When doing these searches, we break addresses into three different categories.

VL3 address A guest container or VM Layer 3 address (usually IP or IPv6). This address is on an overlay network and private to that customer.
VL2 address A guest MAC address that is on an overlay network. This MAC address, is assigned by NAPI.
UL3 address This is an underlay layer 3 address. Every CN has one of these. This is the address that encapsulated packets are sent to and from. The UL3 network is one which no one should be able to access.

There are two different questions that get asked:

If I have an IP address, what is the corresponding MAC address? (VL3->VL2 lookup)
If I have a MAC address, what is the IP address of the physical machine the container or hardware VM lives on? (VL2->UL3 lookup)

The authoritative source for this information is a Moray database that is owned by NAPI. Note, this may be a different moray instance than the one that is used more generally by Triton.

Compute nodes initiate these lookups; however, they don't directly query the moray database. Instead, they query one of many instances of the Portolan service. The compute node's use a simple TCP binary protocol to make lookup requests and service the container or instance. For specifics on the protocol, please see the protocol design document on the Portolan repository.

The overall flow of a look up request is based on the following image:

                                                       +------+------+
                                 +------------+    +---| CN 0 | CN 1 |
  +-----------------+         +--| Portolan 0 |----|   +------+------+
  |                 |         |  +------------+    +---| CN 2 | CN 3 |
  |  Moray Database |         |                    |   +------+------+
  |                 |         |  +------------+    +---| CN 4 | CN 5 |
  | Updated by NAPI |---------+--| Portolan 1 |----|   +------+------+
  |  and Portolan   |         |  +------------+    +---| CN 6 | CN 7 |
  |                 |         |                    |   +------+------+
  +-----------------+         |  +------------+    +---| CN 8 | CN 9 |
                              +--| Portolan 2 |----|   +------+------+
                                 +------------+    +---| CN ...      |
                                                       +-------------+

The portolan service is registered in DNS. The various CNs end up doing a DNS lookup to determine the set up portolan services that exist and maintain connections to them, performing round robins and removing bad connections that are no longer valid.

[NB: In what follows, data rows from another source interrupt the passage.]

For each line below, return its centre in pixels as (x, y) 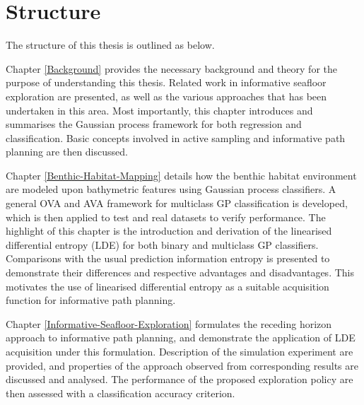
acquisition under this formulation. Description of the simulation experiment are (180, 351)
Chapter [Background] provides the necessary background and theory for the (171, 68)
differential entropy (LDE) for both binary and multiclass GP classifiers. (162, 244)
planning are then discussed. (67, 152)
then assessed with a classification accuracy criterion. (121, 393)
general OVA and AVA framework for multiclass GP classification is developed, (177, 203)
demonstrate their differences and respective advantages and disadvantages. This (180, 272)
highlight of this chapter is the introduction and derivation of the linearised (169, 231)
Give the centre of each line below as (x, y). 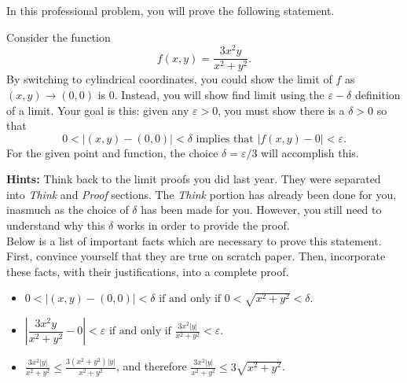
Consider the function (59, 37)
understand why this (56, 225)
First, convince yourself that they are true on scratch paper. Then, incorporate (196, 256)
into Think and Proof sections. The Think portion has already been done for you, (202, 194)
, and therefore (151, 366)
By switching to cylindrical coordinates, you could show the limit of (169, 79)
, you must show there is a (281, 110)
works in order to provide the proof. (203, 225)
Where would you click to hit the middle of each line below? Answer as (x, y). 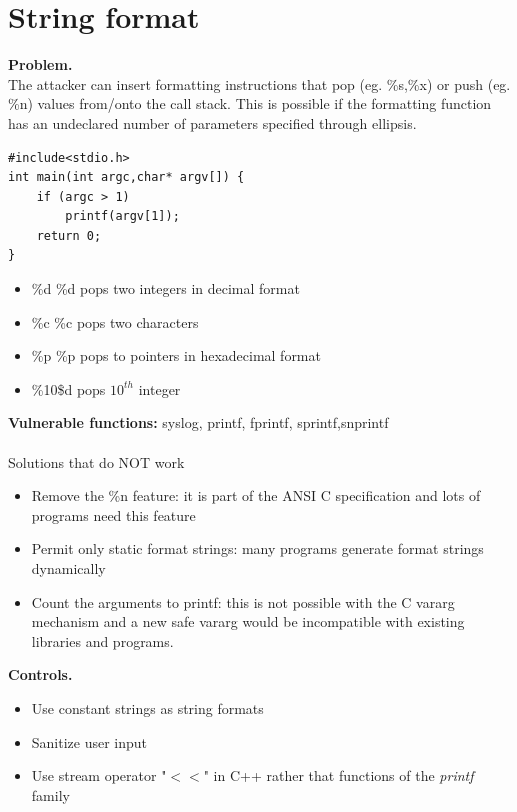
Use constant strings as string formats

A CN makes an svp (SDC VXLAN Protocol) request to one of the portolan servers. The portolan server will then make a request to the canonical moray database using the standard moray protocol.

To speed things up, as part of making the VL3->VL2 lookup request, we include the VL2->UL3 response, as this follows from the standard use of IP performing an ARP lookup and then sending traffic off to that guest. The VL3->VL2 lookups are cached in the instance as part of its ARP and NDP tables. The VL2->UL3 lookups are cached by the operating system kernel as part of its management of the overlay device.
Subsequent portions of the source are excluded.